_Directions_
From the listing below, set down exactly the lines between the one holding "(421, 291) first?" and the one holding "[570,390,582,406]", inclusive. No other line is wanted.

** Opening Task material block **

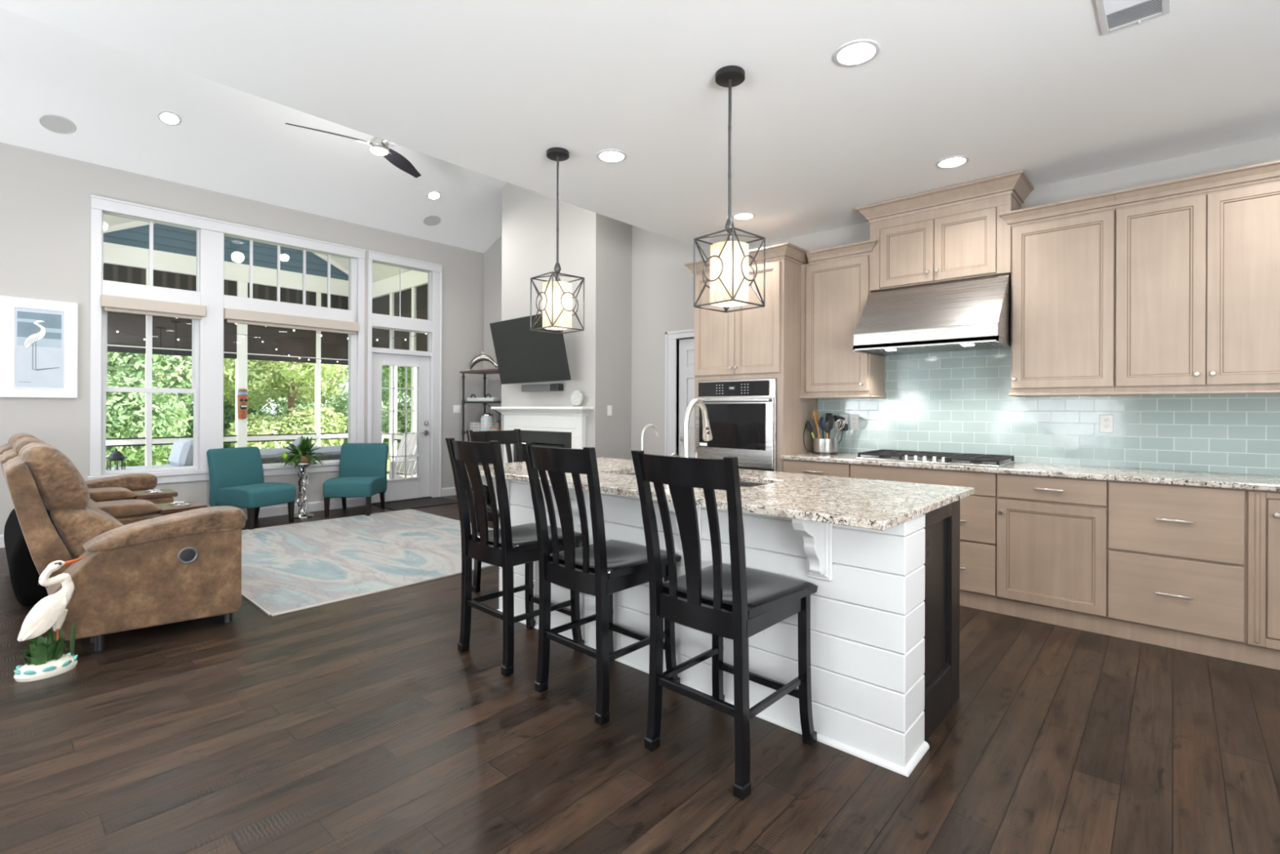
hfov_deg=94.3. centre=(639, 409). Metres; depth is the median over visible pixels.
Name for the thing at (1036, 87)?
ceiling
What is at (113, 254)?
beam
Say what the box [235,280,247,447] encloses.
column
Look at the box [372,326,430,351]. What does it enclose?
window
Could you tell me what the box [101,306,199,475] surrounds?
window
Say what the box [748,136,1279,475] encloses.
wall
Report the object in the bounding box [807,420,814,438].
spoon
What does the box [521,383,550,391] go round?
grille
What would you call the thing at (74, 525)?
lumbar cushion
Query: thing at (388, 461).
ground
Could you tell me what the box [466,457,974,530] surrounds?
island countertop
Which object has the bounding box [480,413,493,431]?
glass jar
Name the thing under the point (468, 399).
serving tray
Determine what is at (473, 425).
wire basket
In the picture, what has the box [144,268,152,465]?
column
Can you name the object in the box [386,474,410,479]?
floor
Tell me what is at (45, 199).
wall
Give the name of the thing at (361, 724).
floor
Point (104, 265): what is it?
string lights
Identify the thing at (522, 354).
television
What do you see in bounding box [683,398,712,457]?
faucet
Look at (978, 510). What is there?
base cabinet
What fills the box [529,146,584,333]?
pendant light
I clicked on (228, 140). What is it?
ceiling
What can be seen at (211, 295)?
trim
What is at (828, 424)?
spoon
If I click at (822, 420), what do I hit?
serving spoon
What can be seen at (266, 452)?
cushion
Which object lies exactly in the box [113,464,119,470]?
candle
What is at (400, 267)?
window
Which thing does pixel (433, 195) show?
recessed light
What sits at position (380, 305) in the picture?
screen
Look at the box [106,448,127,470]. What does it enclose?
lantern
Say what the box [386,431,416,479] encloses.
chair
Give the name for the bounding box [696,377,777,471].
oven
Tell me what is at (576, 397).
vase
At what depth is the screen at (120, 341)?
8.60 m
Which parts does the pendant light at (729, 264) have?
stem, lamp shade
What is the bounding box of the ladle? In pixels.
[834,414,845,438]
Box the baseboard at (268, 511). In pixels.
[0,497,365,547]
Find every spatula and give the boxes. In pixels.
[813,410,820,438]
[825,413,832,421]
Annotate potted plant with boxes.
[270,435,333,469]
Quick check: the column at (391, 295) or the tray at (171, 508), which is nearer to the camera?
the tray at (171, 508)
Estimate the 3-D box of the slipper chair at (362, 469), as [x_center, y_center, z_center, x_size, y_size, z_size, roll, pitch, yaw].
[-3.470,0.844,7.264,0.552,0.831,0.675,0,0,-7]
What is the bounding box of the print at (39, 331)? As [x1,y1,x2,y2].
[15,307,64,388]
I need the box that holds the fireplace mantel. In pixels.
[490,406,593,462]
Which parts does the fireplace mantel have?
firebox frame
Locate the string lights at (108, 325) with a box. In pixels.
[107,324,347,362]
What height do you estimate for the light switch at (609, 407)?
0.116 m
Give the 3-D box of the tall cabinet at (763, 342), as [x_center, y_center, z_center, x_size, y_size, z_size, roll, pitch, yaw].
[0.992,-0.013,5.213,1.030,2.578,0.682,0,0,42]
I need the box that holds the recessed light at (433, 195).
[426,191,440,199]
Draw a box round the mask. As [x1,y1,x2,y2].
[236,388,248,419]
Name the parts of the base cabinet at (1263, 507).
door, knob
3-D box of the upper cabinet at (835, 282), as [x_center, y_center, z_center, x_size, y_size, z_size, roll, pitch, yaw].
[1.658,-0.685,4.811,0.641,1.187,0.381,0,0,42]
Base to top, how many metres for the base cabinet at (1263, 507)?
0.883 m
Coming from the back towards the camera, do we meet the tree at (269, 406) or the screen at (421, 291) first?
the tree at (269, 406)
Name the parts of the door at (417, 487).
glazing frame, handle
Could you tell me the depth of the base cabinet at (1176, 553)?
3.15 m
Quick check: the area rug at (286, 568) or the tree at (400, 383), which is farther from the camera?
the tree at (400, 383)
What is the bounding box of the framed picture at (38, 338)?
[0,295,78,398]
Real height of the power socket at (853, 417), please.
0.116 m
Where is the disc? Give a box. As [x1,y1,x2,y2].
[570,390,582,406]
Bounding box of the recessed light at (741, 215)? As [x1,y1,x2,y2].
[732,212,755,220]
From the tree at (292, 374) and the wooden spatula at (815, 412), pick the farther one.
the tree at (292, 374)
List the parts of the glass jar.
lid
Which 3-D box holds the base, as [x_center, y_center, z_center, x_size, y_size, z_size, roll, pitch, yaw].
[-2.850,1.228,2.847,0.182,0.039,0.218,0,0,26]
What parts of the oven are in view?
glass, control panel, handle
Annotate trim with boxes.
[87,194,365,484]
[367,250,443,504]
[664,328,694,456]
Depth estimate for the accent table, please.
6.96 m
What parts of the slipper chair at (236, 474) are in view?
backrest, leg, seat, leg, leg
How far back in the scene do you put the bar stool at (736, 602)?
2.10 m
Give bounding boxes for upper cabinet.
[800,239,886,398]
[855,169,1034,291]
[998,191,1115,396]
[1114,160,1279,395]
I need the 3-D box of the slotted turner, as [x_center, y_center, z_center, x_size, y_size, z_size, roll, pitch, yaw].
[1.540,0.195,4.836,0.068,0.291,0.048,0,0,-32]
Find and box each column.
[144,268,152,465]
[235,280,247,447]
[314,292,320,446]
[389,293,396,479]
[410,286,417,476]
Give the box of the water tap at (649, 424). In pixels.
[640,423,658,450]
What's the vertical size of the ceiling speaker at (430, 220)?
0.091 m
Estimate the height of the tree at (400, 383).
6.251 m
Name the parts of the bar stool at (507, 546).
leg, crest rail, leg, seat, leg, leg
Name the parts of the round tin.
lid
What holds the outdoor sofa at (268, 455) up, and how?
on the floor at (388, 476)
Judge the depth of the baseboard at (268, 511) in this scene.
7.29 m
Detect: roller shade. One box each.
[100,294,205,319]
[223,308,359,334]
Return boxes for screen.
[102,262,146,353]
[151,270,236,359]
[247,283,315,363]
[320,293,348,364]
[372,294,389,348]
[394,288,411,350]
[416,284,427,351]
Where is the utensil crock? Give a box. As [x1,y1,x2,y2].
[813,437,838,454]
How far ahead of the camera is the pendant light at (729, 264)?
2.69 m
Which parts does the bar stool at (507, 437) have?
leg, seat, crest rail, leg
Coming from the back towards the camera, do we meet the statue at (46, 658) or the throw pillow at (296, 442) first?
the throw pillow at (296, 442)
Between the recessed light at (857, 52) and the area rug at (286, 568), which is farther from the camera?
the area rug at (286, 568)
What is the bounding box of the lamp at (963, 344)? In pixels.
[962,343,973,346]
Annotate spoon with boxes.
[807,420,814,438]
[818,417,826,438]
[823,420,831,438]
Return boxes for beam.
[103,220,427,298]
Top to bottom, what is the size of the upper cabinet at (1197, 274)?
1.206 m
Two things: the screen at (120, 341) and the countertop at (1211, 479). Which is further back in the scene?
the screen at (120, 341)
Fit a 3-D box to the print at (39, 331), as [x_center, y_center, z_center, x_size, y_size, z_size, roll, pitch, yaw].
[-5.616,-0.568,5.557,0.002,0.740,0.320,0,0,42]
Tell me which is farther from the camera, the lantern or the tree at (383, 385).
the tree at (383, 385)
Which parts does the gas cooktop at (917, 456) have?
burner, control knob, control knob, control knob, control knob, control knob, burner
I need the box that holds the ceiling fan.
[285,123,421,177]
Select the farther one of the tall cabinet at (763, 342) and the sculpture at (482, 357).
the sculpture at (482, 357)
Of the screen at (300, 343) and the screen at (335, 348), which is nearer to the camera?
the screen at (300, 343)
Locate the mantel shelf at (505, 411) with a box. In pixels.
[490,406,593,415]
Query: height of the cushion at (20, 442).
0.378 m
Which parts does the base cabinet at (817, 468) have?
pull
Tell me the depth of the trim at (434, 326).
8.49 m
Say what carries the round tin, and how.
on the etagere shelf at (486, 371)
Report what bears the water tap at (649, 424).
on the island countertop at (869, 504)
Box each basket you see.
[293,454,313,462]
[470,422,497,431]
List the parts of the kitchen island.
shoe molding, panel
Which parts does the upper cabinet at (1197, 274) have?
door, knob, light rail, crown molding, knob, door
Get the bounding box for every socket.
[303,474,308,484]
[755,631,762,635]
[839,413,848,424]
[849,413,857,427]
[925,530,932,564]
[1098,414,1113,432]
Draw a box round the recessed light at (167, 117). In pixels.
[157,111,181,125]
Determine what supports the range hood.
attached to the wall at (955, 402)
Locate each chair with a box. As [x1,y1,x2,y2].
[206,446,296,529]
[322,443,388,517]
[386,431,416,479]
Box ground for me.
[119,442,410,475]
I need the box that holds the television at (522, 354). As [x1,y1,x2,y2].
[489,313,570,384]
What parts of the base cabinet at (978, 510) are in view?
drawer, drawer
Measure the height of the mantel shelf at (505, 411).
0.102 m
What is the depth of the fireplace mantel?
7.07 m
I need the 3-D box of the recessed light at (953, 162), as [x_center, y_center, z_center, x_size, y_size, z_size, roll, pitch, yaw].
[1.947,-1.540,3.701,0.186,0.007,0.186,0,0,42]
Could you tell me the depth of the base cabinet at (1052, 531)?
3.52 m
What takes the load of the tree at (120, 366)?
on the ground
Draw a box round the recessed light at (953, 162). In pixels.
[935,155,968,168]
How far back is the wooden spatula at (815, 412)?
4.91 m
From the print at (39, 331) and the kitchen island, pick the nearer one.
the kitchen island
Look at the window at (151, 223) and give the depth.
6.22 m
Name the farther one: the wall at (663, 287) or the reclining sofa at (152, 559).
the wall at (663, 287)
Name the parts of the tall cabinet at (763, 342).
door, crown molding, door
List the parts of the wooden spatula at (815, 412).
handle
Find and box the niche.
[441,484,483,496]
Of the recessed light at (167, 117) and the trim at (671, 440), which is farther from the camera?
the trim at (671, 440)
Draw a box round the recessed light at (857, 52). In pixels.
[832,39,879,66]
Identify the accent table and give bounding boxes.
[287,461,318,518]
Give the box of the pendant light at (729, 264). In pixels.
[693,65,765,312]
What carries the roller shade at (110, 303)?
attached to the window at (195, 323)
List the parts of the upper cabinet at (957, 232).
door, frame, crown molding, door
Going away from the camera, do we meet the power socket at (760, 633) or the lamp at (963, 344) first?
the power socket at (760, 633)
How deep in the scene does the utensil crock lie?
4.81 m
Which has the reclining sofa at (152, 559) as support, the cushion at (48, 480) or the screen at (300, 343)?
the cushion at (48, 480)
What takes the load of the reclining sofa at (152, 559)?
on the floor at (361, 724)
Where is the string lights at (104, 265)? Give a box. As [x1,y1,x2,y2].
[103,265,426,341]
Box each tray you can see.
[133,488,177,499]
[155,500,207,514]
[466,393,501,401]
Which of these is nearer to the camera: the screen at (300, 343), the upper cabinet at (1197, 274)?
the upper cabinet at (1197, 274)
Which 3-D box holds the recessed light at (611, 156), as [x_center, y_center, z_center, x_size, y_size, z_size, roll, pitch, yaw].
[-0.174,-1.548,3.632,0.186,0.007,0.186,0,0,42]
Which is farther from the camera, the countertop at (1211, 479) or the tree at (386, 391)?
the tree at (386, 391)
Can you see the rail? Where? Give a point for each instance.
(122, 442)
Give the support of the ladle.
in the utensil crock
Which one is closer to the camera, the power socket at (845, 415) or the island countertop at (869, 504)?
the island countertop at (869, 504)
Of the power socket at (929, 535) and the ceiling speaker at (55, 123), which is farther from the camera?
the ceiling speaker at (55, 123)
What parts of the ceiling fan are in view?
blade, blade, blade
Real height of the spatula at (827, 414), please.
0.311 m
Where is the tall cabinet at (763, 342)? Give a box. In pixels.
[683,242,817,471]
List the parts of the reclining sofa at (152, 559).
console lid, console lid, arm panel, arm panel
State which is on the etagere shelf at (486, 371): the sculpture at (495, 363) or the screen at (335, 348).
the sculpture at (495, 363)
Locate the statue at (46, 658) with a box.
[13,556,86,681]
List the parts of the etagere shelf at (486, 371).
post, post
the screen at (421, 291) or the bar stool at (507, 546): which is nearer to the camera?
the bar stool at (507, 546)
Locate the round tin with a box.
[489,426,501,431]
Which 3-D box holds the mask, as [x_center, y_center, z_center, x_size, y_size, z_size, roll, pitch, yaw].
[-6.442,-0.089,9.621,0.166,0.495,0.156,0,0,42]
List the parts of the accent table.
twisted stem
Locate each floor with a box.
[0,493,1279,853]
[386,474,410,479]
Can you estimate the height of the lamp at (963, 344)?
0.007 m
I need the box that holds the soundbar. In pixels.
[521,383,563,391]
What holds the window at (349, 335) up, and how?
in the wall at (45, 199)
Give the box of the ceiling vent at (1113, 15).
[1094,0,1170,35]
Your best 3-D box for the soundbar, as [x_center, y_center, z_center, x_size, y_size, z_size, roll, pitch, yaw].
[-1.176,-0.262,7.154,0.700,0.087,0.115,0,0,42]
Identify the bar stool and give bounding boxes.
[445,437,584,675]
[466,428,523,592]
[521,442,681,725]
[631,449,817,799]
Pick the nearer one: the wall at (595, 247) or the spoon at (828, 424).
the spoon at (828, 424)
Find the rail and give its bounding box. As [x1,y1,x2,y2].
[106,432,415,446]
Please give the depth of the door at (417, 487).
8.28 m
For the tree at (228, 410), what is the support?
on the ground
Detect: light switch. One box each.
[453,404,460,413]
[607,405,612,415]
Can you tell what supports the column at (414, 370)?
on the floor at (388, 476)
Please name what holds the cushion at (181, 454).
on the armchair at (181, 454)
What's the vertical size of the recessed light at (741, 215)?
0.007 m
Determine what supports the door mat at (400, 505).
on the floor at (361, 724)
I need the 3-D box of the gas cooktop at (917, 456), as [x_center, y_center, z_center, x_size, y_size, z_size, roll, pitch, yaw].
[2.098,0.341,4.242,0.915,0.048,0.515,0,0,42]
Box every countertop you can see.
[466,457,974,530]
[780,452,1279,491]
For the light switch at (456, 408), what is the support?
attached to the wall at (45, 199)
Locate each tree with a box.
[106,351,193,469]
[109,355,267,462]
[164,360,280,423]
[223,358,347,448]
[248,381,389,445]
[328,364,404,414]
[382,365,411,457]
[382,373,411,447]
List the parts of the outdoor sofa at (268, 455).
frame
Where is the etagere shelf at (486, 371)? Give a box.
[459,368,501,493]
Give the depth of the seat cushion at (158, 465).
7.78 m
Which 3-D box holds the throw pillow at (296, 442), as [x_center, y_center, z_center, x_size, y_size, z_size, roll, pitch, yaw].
[-4.986,0.634,8.723,0.120,0.466,0.466,0,0,42]
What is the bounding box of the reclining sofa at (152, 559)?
[0,433,245,651]
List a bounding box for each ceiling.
[0,0,1279,252]
[0,8,506,253]
[103,213,411,283]
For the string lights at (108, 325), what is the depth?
9.58 m
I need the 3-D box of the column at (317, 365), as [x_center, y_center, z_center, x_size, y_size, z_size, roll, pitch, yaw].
[-5.720,-0.394,10.534,0.080,3.370,0.072,0,0,42]
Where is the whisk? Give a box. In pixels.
[834,418,844,439]
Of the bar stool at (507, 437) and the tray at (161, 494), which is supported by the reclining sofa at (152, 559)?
the tray at (161, 494)
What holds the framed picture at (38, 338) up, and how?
attached to the wall at (45, 199)
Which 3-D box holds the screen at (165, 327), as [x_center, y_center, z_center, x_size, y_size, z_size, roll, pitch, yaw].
[-6.898,-1.450,9.222,0.028,1.255,1.074,0,0,42]
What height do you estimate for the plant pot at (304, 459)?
0.080 m
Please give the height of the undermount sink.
0.234 m
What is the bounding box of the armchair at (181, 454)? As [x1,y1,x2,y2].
[106,438,193,470]
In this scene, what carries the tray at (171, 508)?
on the reclining sofa at (152, 559)
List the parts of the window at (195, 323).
sash, sash
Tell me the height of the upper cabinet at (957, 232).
0.631 m
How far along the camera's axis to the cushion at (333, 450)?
8.81 m
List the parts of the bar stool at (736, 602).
leg, crest rail, leg, leg, seat, leg
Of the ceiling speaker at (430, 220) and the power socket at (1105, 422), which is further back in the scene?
the ceiling speaker at (430, 220)
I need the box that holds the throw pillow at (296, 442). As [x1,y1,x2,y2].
[287,436,306,455]
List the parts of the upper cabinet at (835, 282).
door, crown molding, light rail
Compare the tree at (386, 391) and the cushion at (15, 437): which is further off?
the tree at (386, 391)
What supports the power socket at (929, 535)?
attached to the kitchen island
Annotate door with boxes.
[371,352,431,504]
[678,338,694,457]
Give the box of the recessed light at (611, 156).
[596,149,626,163]
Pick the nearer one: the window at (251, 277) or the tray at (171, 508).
the tray at (171, 508)
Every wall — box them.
[0,142,484,534]
[103,223,348,280]
[483,225,710,459]
[501,182,631,462]
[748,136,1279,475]
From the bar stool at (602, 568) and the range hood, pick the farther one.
the range hood
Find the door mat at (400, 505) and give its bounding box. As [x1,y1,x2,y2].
[373,497,457,511]
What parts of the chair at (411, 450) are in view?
leg, rail, seat, armrest
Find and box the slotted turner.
[827,415,834,438]
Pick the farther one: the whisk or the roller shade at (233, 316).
the roller shade at (233, 316)
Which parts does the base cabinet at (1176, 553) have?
pull, pull, drawer, drawer
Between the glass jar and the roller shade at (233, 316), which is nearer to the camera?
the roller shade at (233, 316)
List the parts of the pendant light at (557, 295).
stem, lamp shade
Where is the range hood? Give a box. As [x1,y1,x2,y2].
[853,273,1011,357]
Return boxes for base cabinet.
[783,459,850,477]
[849,463,996,612]
[996,473,1107,635]
[1107,480,1246,662]
[1245,488,1279,670]
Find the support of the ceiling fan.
hanging from the ceiling at (228, 140)
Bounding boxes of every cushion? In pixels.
[8,433,38,446]
[12,436,47,453]
[17,442,89,511]
[45,504,124,559]
[106,464,177,470]
[168,438,193,466]
[259,447,293,457]
[295,445,341,455]
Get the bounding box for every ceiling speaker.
[39,114,75,133]
[422,215,440,226]
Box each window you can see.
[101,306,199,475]
[102,211,199,291]
[223,234,351,310]
[262,333,351,465]
[372,261,431,320]
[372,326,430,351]
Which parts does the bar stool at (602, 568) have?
leg, crest rail, leg, leg, seat, leg
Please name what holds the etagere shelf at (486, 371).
on the floor at (361, 724)
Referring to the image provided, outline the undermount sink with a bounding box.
[623,472,764,487]
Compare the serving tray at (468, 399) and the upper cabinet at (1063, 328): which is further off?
the serving tray at (468, 399)
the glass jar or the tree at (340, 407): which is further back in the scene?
the tree at (340, 407)
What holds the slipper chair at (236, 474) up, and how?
on the floor at (361, 724)
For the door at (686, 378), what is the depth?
6.55 m
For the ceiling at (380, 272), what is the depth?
10.34 m
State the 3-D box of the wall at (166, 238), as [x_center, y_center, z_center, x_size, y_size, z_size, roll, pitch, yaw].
[-6.523,-2.892,9.670,0.050,1.080,4.200,0,0,42]
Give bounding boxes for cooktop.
[856,448,1015,466]
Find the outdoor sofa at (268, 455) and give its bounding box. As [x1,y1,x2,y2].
[259,445,341,463]
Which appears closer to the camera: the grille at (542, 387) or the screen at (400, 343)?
the grille at (542, 387)
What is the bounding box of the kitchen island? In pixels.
[480,475,959,776]
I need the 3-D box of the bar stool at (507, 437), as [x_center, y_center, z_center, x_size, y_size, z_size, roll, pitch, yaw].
[-0.871,0.708,4.161,0.595,1.122,0.472,0,0,42]
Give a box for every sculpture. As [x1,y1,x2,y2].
[466,351,496,370]
[493,360,497,368]
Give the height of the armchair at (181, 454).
0.842 m
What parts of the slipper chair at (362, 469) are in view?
leg, leg, seat, backrest, leg, leg
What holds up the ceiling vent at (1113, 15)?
in the ceiling at (1036, 87)
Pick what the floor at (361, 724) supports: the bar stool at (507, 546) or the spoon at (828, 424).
the bar stool at (507, 546)
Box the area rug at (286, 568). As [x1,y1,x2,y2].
[241,508,494,616]
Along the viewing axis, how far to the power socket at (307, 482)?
7.27 m

** Closing Task material block **

_Task solution_
Coming from the back towards the camera, do we meet the tree at (269, 406) or the screen at (421, 291) first?
the tree at (269, 406)
Name the parts of the door at (417, 487).
glazing frame, handle
Could you tell me the depth of the base cabinet at (1176, 553)?
3.15 m
Quick check: the area rug at (286, 568) or the tree at (400, 383), which is farther from the camera?
the tree at (400, 383)
What is the bounding box of the framed picture at (38, 338)?
[0,295,78,398]
Real height of the power socket at (853, 417), please.
0.116 m
Where is the disc? Give a box. As [x1,y1,x2,y2].
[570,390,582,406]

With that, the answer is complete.